- PROBLEM DETAILS
Taking the entries below, transcribe only the lines starting with the one with "Web-паук который вытаскивает" and going on through the one with "sociedades en el", exactly as written, without the pictures.

- Records from a collection
---

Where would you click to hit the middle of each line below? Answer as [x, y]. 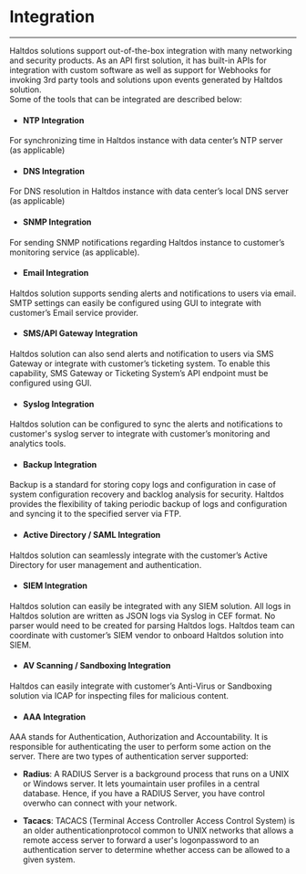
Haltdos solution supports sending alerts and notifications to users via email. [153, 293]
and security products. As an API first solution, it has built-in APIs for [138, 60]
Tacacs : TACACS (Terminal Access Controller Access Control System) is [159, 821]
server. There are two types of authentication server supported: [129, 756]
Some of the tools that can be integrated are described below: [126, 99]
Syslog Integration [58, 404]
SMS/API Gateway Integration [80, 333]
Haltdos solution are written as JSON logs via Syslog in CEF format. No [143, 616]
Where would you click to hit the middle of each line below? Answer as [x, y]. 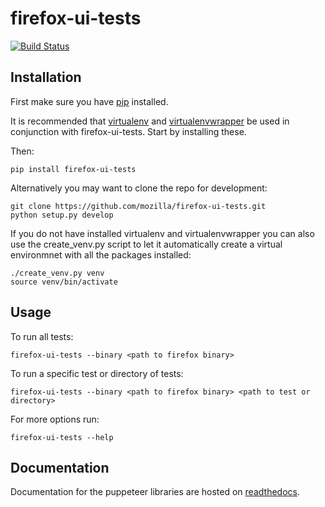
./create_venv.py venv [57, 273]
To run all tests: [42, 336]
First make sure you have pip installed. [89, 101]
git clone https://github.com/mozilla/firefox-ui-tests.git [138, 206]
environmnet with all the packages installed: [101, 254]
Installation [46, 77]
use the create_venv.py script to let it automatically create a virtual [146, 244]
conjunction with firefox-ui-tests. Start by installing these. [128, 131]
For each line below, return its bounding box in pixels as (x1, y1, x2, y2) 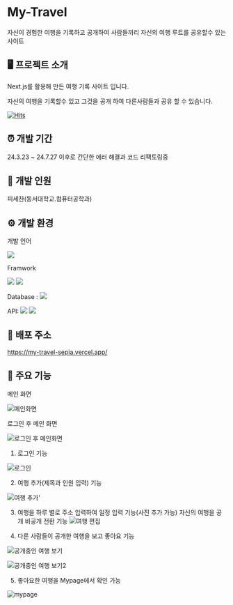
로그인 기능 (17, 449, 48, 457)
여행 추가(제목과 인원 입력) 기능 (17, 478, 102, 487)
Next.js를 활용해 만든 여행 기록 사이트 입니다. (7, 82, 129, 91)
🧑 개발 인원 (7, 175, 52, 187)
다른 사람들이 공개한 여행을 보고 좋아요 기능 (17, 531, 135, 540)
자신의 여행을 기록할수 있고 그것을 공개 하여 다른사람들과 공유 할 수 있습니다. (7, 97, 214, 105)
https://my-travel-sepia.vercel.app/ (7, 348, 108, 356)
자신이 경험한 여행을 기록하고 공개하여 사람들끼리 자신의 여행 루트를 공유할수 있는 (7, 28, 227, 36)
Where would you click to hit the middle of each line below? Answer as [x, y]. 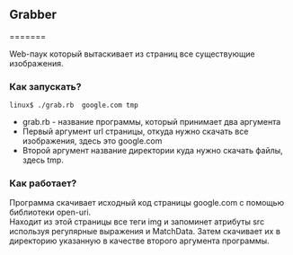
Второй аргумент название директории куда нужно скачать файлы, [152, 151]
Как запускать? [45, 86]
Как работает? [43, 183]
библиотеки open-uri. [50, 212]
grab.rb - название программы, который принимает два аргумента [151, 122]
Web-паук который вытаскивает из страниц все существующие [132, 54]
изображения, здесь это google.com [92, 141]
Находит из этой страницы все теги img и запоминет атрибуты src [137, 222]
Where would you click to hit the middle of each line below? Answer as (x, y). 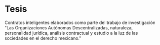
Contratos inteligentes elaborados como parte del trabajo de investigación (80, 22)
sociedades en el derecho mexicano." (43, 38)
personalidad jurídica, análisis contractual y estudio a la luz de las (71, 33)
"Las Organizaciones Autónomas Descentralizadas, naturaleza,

---

- EXERCISE ANSWER
Web-паук который вытаскивает из страниц все существующие [132, 54]
изображения, здесь это google.com [92, 141]
Находит из этой страницы все теги img и запоминет атрибуты src [137, 222]
Where would you click to hit the middle of each line below? Answer as (x, y). 
Contratos inteligentes elaborados como parte del trabajo de investigación (80, 22)
sociedades en el derecho mexicano." (43, 38)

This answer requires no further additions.